As product managers, we tend to bias towards being much more interested and involved with technology than the average consumer. We upgrade our devices more often, buy higher-end models when we do, and generally keep up with the state of the art. It’s easy to get assume that everyone has a FaceID iPhone and uses AirPods all day, but this is just a reflection of a tech-worker’s bubble.
The majority of users likely do not have the same setup as you. This can vary in a lot of dimensions.
Phones themselves have different:
- Screen sizes
- Storage capacities
- Processor / RAM abilities
- Camera configurations / abilities
- Cellular data plans
A user’s immediate environment can affect:
- Network strength
- Lighting conditions
There are even significant behavioral norms:
- Phone vs. computer as primary computing device
- Personal ownership of a device, vs. shared usage with siblings / parents / children
- Embrace vs. distrust of technology
Computers have become increasingly monolithic in use cases; users adopt a standard mindset when approaching computer-based tasks. Phones are incredibly personal, and are expected to adapt to the situation of the user.
User personas can help codify expectations around these variables, but ultimately a product manager will have to make decisions around what the least common denominator is and what tradeoffs they’re willing to make given a particular set of variables.
Product managing a mobile app will also inevitably reveal the paradigm differences between iOS and Android. These run deeper than the surface UI level, and require a separate, dedicated article to discuss. Product managing for the opposite platform that you personally use will be a grating, slogging experience in the beginning, but you’ll come out of it a more flexible and nimble product manager.
The mobile app development process differs from other types of programming in one significant way: much of the functionality of a mobile app is reliant on SDKs (Software Development Kits, basically bundles of pre-made software) provided by the platform.
Every programming language comes with a “default library”, a set of pre-implemented functions for the programmer to use. These are semantic-less building blocks that rely on a programmer to shape them into something meaningful to the user. iOS and Android have these as well, but also lump in things like “take a picture”, “show a new page”, or “play this podcast in the background”. SDKs control access to features in a way that can dictate exactly how your app is allowed to function. This tends to be more restrictive with new SDKs, with a tendency towards offering more access as the SDK matures.
For those who haven’t programmed before, the difference is akin to buying ingredients at the grocery store versus buying prepackaged meals. Prepackaged meals are convenient and handle a lot of necessary work, but you’re limited to what is offered and have little in the way of customization or flexibility.
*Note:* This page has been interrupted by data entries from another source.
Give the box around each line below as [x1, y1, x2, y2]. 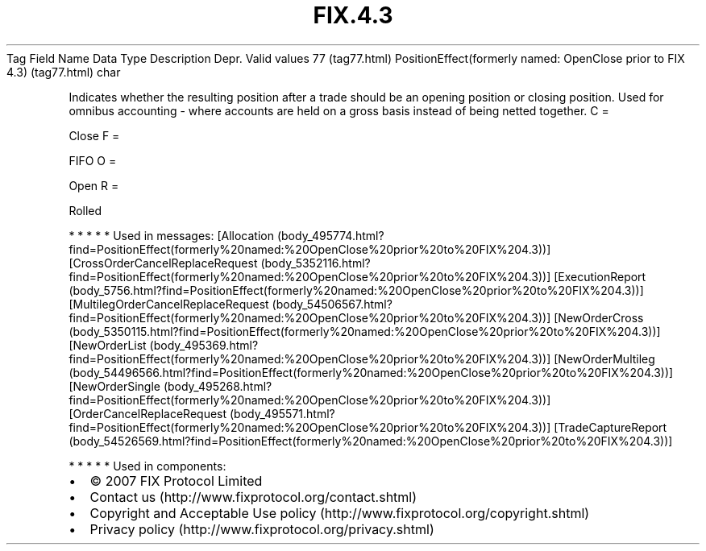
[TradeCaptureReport [554, 420, 667, 434]
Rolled [69, 203, 102, 217]
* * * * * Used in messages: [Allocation [69, 228, 274, 242]
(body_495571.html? [229, 406, 335, 420]
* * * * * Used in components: [69, 458, 226, 473]
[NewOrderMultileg [554, 351, 655, 366]
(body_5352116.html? [260, 255, 371, 270]
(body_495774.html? [276, 228, 384, 242]

At the time of this writing, two excellent examples of this effect are voice assistant apps and iOS 14 widgets. Many companies have integrated with Alexa, Google Assistant, and Siri, but the basic structure of all the “apps” are the same: Issue a specifically worded command, and the assistant will reach into the app for the corresponding action. It’s obviously easier to integrate with Alexa/GA/Siri than to build your own voice assistant from scratch, but the stiff nature of all these apps shows the limitations of what developers can do with what’s been provided.